▶ Work required: Pictures in the listing should not be copied. Reproduce, word for word, each line from the one holding "knowledge of the" through the final line.

▶ Material for the task:
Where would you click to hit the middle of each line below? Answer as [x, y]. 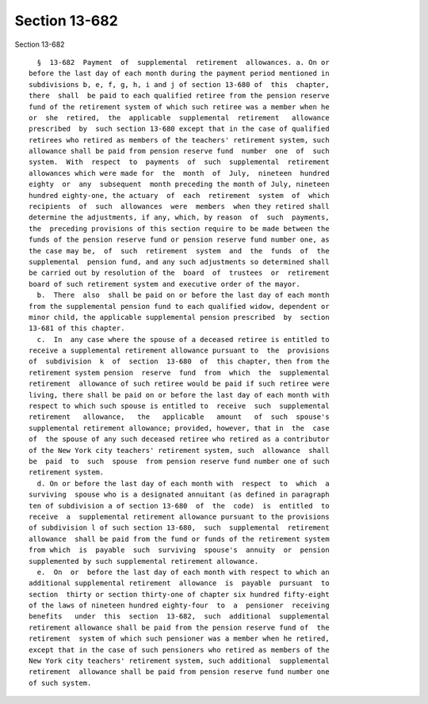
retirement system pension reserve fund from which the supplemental [179, 373]
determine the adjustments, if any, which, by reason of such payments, [179, 217]
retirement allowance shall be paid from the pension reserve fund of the [179, 627]
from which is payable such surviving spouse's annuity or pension [179, 550]
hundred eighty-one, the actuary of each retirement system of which [179, 195]
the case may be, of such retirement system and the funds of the [179, 251]
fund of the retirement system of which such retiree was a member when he [179, 107]
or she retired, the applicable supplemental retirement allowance [179, 118]
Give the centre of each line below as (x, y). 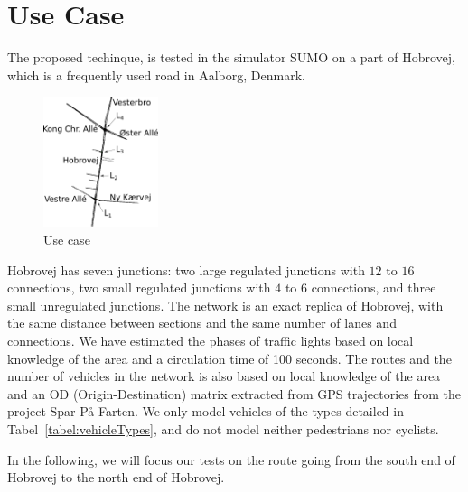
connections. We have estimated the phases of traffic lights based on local (211, 341)
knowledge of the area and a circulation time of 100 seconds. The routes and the (229, 358)
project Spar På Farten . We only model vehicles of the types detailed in (206, 411)
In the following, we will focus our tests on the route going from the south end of (231, 459)
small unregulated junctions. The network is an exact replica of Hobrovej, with (225, 305)
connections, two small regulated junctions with (139, 288)
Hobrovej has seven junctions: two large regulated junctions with (186, 269)
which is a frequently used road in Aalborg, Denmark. (156, 74)
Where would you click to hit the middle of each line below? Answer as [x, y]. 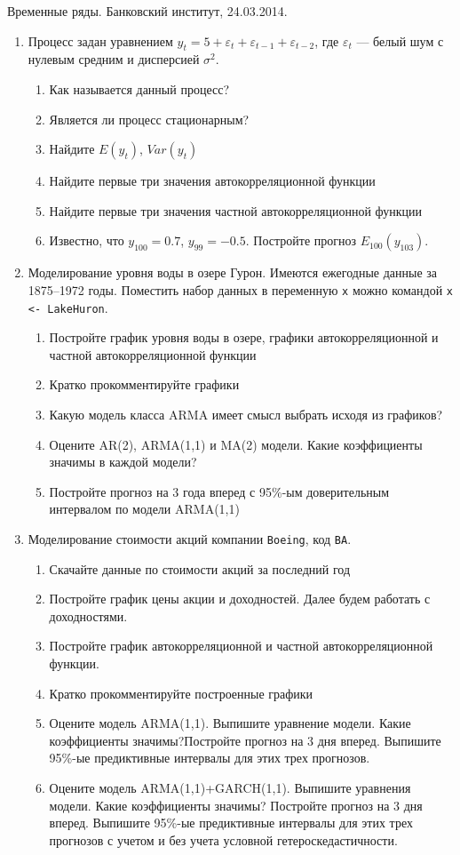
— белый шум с [400, 40]
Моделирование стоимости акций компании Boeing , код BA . [190, 539]
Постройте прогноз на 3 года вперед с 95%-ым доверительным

▶ Response for this exercise:
knowledge of the area and a circulation time of 100 seconds. The routes and the (229, 358)
project Spar På Farten . We only model vehicles of the types detailed in (206, 411)
In the following, we will focus our tests on the route going from the south end of (231, 459)
small unregulated junctions. The network is an exact replica of Hobrovej, with (225, 305)
connections, two small regulated junctions with (139, 288)
Hobrovej has seven junctions: two large regulated junctions with (186, 269)
which is a frequently used road in Aalborg, Denmark. (156, 74)
Where would you click to hit the middle of each line below? Answer as [x, y]. 
— белый шум с [400, 40]
Моделирование стоимости акций компании Boeing , код BA . [190, 539]
Постройте прогноз на 3 года вперед с 95%-ым доверительным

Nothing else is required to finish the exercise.